6. Create the directory to be exported as a brick:

   # mkdir -p /srv/gfs/brick

   Warning

   Do not use the filesystem root directory /srv/gfs/ as the brick to export, for its lost+found/ directory will be rendered corrupt and useless.

7. Install the glusterfs, glusterfs-fuse and glusterfs-server packages on gfs3 and gfs4:

   # yum -y install glusterfs{,-fuse,-server}

8. Start the glusterd service and configure it to start when the system boots:

   # service glusterd start
   # chkconfig glusterd on

9. Use gfs1 and probe the new GlusterFS nodes:

   # gluster peer probe gfs3.example.org
   # gluster peer probe gfs4.example.org

10. Add the new bricks to the existing volume:

    # gluster volume add-brick imap0     gfs3.example.org:/srv/gfs/brick gfs4.example.org:/srv/gfs/brick

11. Rebalance the bricks (use gfs1 or gfs2):

    # gluster volume rebalance imap0 start
    # watch -n 1 gluster volume rebalance imap0 status

12. When the rebalancing of the volume has been completed, remounting the volume on the GlusterFS client(s) makes it appreciate the change in storage volume.

    # mount -o remount /var/spool/imap/

Configuring the GlusterFS Client

Using kolab.example.org, this procedure configures the GlusterFS client to mount the imap0 volume.

1. Install the glusterfs and glusterfs-fuse packages:

   # yum -y install glusterfs{,-fuse}

2. Configure the mount to be made on system startup and mount:

   # echo "gfs.example.org:/imap0 /var/spool/imap/ glusterfs defaults,_netdev 0 0" >> /etc/fstab
   # mount -a -t glusterfs

3. Change the directory ownership back to its original owner and group:

   # chown cyrus:mail /var/spool/imap/
   # chmod 750 /var/spool/imap/

FAQ

What happens when a GlusterFS node fails?

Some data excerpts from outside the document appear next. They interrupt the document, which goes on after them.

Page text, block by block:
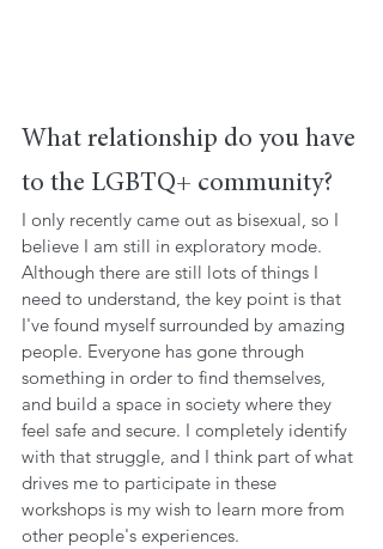
What relationship do you have
to the LGBTQ+ community?
I only recently came out as bisexual, so I
believe I am still in exploratory mode.
Although there are still lots of things I
need to understand, the key point is that
I've found myself surrounded by amazing
people. Everyone has gone through
something in order to find themselves,
and build a space in society where they
feel safe and secure. I completely identify
with that struggle, and I think part of what
drives me to participate in these
workshops is my wish to learn more from
other people's experiences.
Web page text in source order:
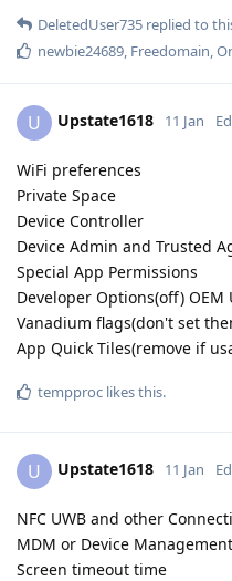
DeletedUser735 replied to
newbie24689 Freedomain
U Upstate1618 11 Jan
WiFi preferences
Private Space
Device Controller
Device Admin and Trusted
Special App Permissions
Developer Options(off) OEM
Vanadium flags(don't set
App Quick Tiles(remove if
tempproc likes this.
U Upstate1618 11 Jan
NFC UWB and other
MDM or Device
Screen timeout time
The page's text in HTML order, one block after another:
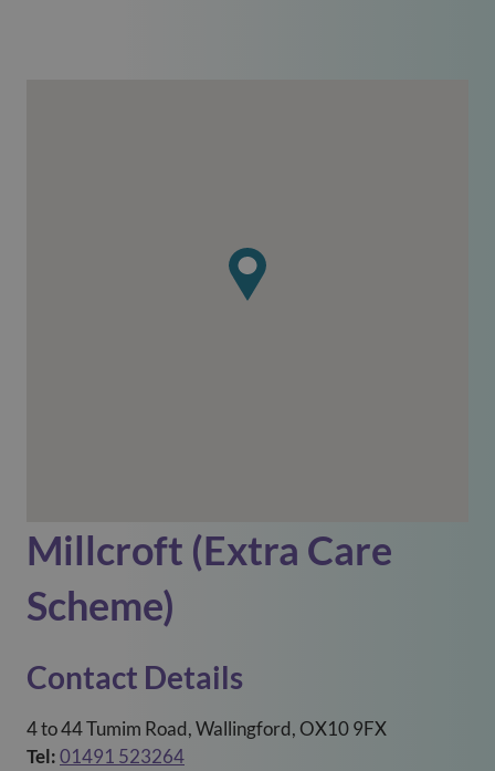
Millcroft (Extra Care
Scheme)
Contact Details
4 to 44 Tumim Road, Wallingford, OX10 9FX
Tel:01491 523264
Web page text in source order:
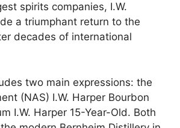
spirits companies, I.W.
a triumphant return to the
decades of international
two main expressions: the
(NAS) I.W. Harper Bourbon
I.W. Harper 15-Year-Old. Both
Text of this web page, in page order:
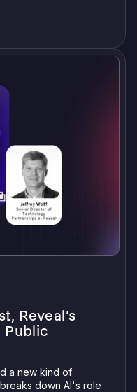
Reveal’s
Public
a new kind of
down AI's role
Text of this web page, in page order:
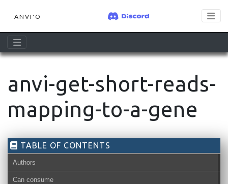
ANVI'O
anvi-get-short-reads-
mapping-to-a-gene
TABLE OF CONTENTS
Authors
Can consume
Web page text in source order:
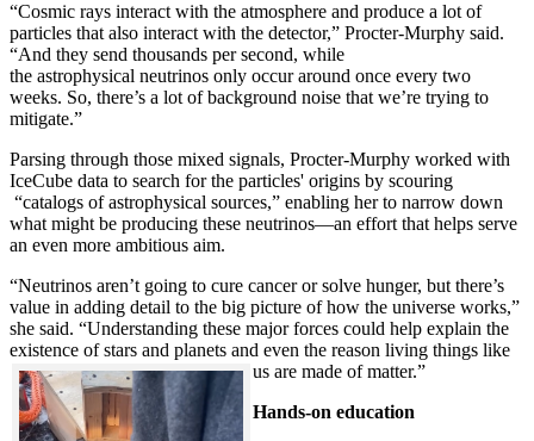
“Cosmic rays interact with the atmosphere and produce a lot of
particles that also interact with the detector,” Procter-Murphy said.
“And they send thousands per second, while
the astrophysical neutrinos only occur around once every two
weeks. So, there’s a lot of background noise that we’re trying to
mitigate.”
Parsing through those mixed signals, Procter-Murphy worked with
IceCube data to search for the particles' origins by scouring
“catalogs of astrophysical sources,” enabling her to narrow down
what might be producing these neutrinos—an effort that helps serve
an even more ambitious aim.
“Neutrinos aren’t going to cure cancer or solve hunger, but there’s
value in adding detail to the big picture of how the universe works,”
she said. “Understanding these major forces could help explain the
existence of stars and planets and even the reason living things like
us are made of matter.”
Hands-on education
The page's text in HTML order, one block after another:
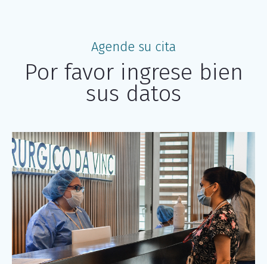
Agende su cita
Por favor ingrese bien
sus datos
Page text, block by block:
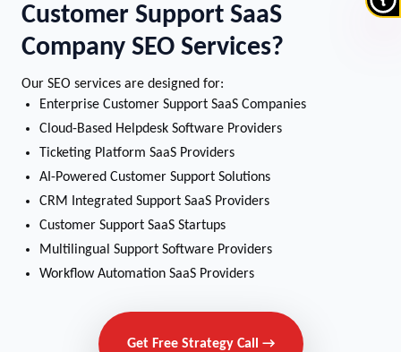
Customer Support SaaS
Company SEO Services?
Our SEO services are designed for:
Enterprise Customer Support SaaS Companies
Cloud-Based Helpdesk Software Providers
Ticketing Platform SaaS Providers
AI-Powered Customer Support Solutions
CRM Integrated Support SaaS Providers
Customer Support SaaS Startups
Multilingual Support Software Providers
Workflow Automation SaaS Providers
Get Free Strategy Call →
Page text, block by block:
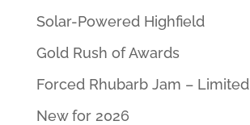
Solar-Powered Highfield
Gold Rush of Awards
Forced Rhubarb Jam –
New for 2026
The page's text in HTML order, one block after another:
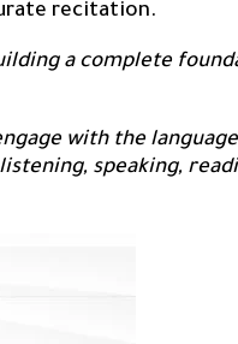
recitation.
a complete
with the
speaking,
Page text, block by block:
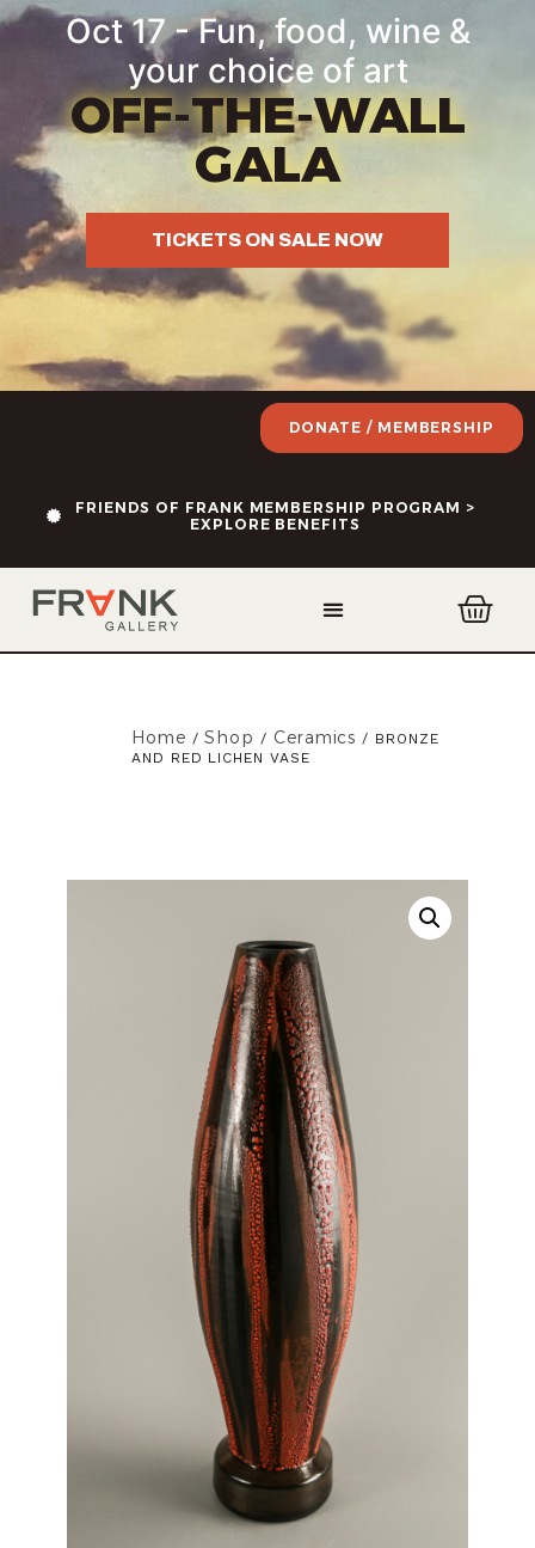
Oct 17 - Fun, food, wine &
your choice of art
OFF-THE-WALL
GALA
TICKETS ON SALE NOW
FRIENDS OF FRANK MEMBERSHIP PROGRAM >
EXPLORE BENEFITS
DONATE / MEMBERSHIP
Home /Shop / Ceramics / BRONZE
AND RED LICHEN VASE
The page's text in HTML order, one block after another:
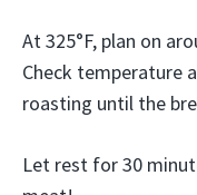
At 325°F, plan on
Check temperature
roasting until the
Let rest for 30
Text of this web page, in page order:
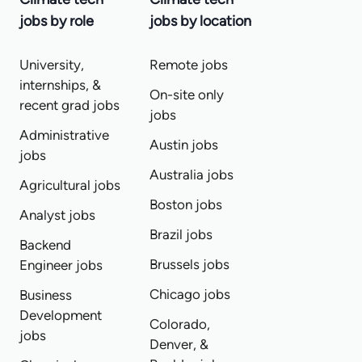
jobs by role
University,
internships, &
recent grad jobs
Administrative
jobs
Agricultural jobs
Analyst jobs
Backend
Engineer jobs
Business
Development
jobs
jobs by location
Remote jobs
On-site only
jobs
Austin jobs
Australia jobs
Boston jobs
Brazil jobs
Brussels jobs
Chicago jobs
Colorado,
Denver, &
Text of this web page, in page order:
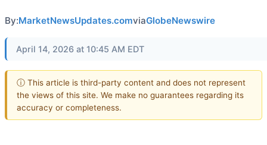
By:MarketNewsUpdates.comviaGlobeNewswire
April 14, 2026 at 10:45 AM EDT
ⓘ This article is third-party content and does not represent
the views of this site. We make no guarantees regarding its
accuracy or completeness.
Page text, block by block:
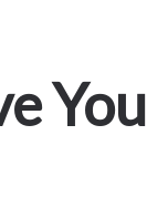
You
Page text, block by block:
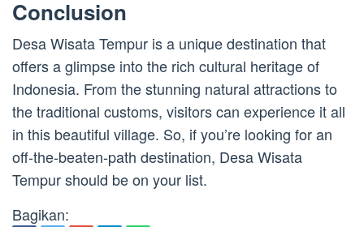
Conclusion
Desa Wisata Tempur is a unique destination that
offers a glimpse into the rich cultural heritage of
Indonesia. From the stunning natural attractions to
the traditional customs, visitors can experience it all
in this beautiful village. So, if you’re looking for an
off-the-beaten-path destination, Desa Wisata
Tempur should be on your list.
Bagikan:
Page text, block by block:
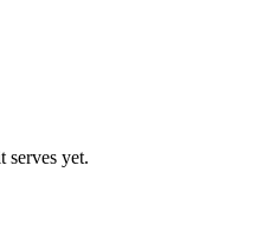
serves yet.
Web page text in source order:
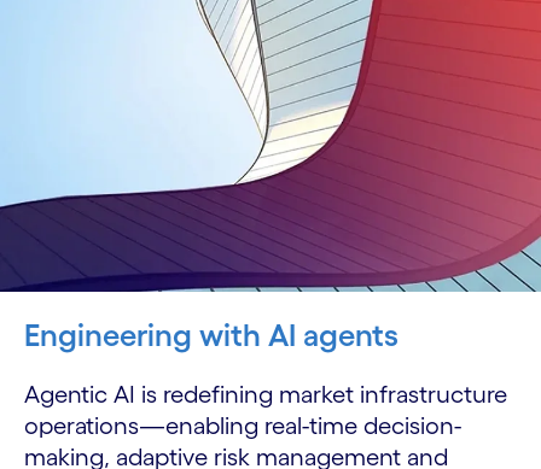
Engineering with AI agents
Agentic AI is redefining market infrastructure
operations—enabling real-time decision-
making, adaptive risk management and

In a replica n volume, n-1 nodes can fail. For each individual brick, at least one replica must stay alive.

In situations where you might expect or are required take into account the failure of multiple nodes (that are replicas) simultaneously, such as might be the case when using old desktop PCs for your storage, you should increase the number of replicas.

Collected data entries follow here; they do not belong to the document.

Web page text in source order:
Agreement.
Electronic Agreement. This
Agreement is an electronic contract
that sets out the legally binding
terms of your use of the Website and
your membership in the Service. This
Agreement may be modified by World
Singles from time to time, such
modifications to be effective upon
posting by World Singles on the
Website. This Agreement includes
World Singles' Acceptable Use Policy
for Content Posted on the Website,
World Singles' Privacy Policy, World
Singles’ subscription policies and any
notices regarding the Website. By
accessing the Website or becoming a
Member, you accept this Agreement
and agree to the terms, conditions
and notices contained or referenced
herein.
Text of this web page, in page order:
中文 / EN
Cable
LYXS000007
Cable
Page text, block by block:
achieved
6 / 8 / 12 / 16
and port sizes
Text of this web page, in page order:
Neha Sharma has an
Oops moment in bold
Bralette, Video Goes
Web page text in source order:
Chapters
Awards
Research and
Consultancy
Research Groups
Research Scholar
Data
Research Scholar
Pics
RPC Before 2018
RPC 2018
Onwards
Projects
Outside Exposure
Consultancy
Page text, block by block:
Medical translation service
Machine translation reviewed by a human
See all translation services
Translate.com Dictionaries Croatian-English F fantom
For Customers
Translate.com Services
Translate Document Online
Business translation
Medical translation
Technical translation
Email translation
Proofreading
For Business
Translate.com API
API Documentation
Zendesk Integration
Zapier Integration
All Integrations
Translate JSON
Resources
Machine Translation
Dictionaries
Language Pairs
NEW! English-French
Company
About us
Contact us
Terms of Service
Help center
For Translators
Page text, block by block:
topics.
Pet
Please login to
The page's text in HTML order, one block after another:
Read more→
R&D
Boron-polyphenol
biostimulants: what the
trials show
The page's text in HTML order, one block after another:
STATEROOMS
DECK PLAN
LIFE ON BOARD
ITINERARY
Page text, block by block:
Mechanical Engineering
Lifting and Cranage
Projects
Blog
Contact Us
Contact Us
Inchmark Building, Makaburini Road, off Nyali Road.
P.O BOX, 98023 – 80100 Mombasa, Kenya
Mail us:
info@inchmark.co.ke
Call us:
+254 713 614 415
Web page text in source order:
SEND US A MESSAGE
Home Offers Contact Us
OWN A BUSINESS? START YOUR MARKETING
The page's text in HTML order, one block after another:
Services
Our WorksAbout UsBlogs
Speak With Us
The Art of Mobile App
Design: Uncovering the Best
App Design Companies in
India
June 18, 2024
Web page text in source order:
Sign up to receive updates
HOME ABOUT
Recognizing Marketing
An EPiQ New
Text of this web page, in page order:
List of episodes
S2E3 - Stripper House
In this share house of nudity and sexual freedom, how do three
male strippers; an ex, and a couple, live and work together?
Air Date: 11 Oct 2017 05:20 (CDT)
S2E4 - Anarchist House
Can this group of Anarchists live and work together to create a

There is a significant initial performance hit for the GlusterFS client, as it merely starts to realize one of the volume’s bricks is no longer available.

The write performance should not be impacted significantly, but the read performance is – not unlike with RAID 1 replicated disk volume.

You can find peers that are unavailable as being disconnected:

# gluster peer status
Number of Peers: 3

Hostname: gfs2.example.org
Uuid: 5e68482a-4164-4cfb-af2c-61a64cf894a7
State: Peer in Cluster (Connected)

Hostname: gfs3.example.org
Uuid: 89073c71-1cf7-4d6e-af93-dab8f13cee14
State: Peer in Cluster (Disconnected)

Hostname: gfs4.example.org
Uuid: fb7db59d-aaee-4dcc-98e3-c852243c8024
State: Peer in Cluster (Connected)

When the node comes back online, it will automatically repair itself before it is deemed connected. During the downtime, and during the repair, it is crucially important the other replica(s) does not fail as well.

Replica x, Distribute y - how much storage, how many nodes?

The total storage volume available is impacted most significantly by the number of replicas – the distribution is a JBOD aggregation of volumes.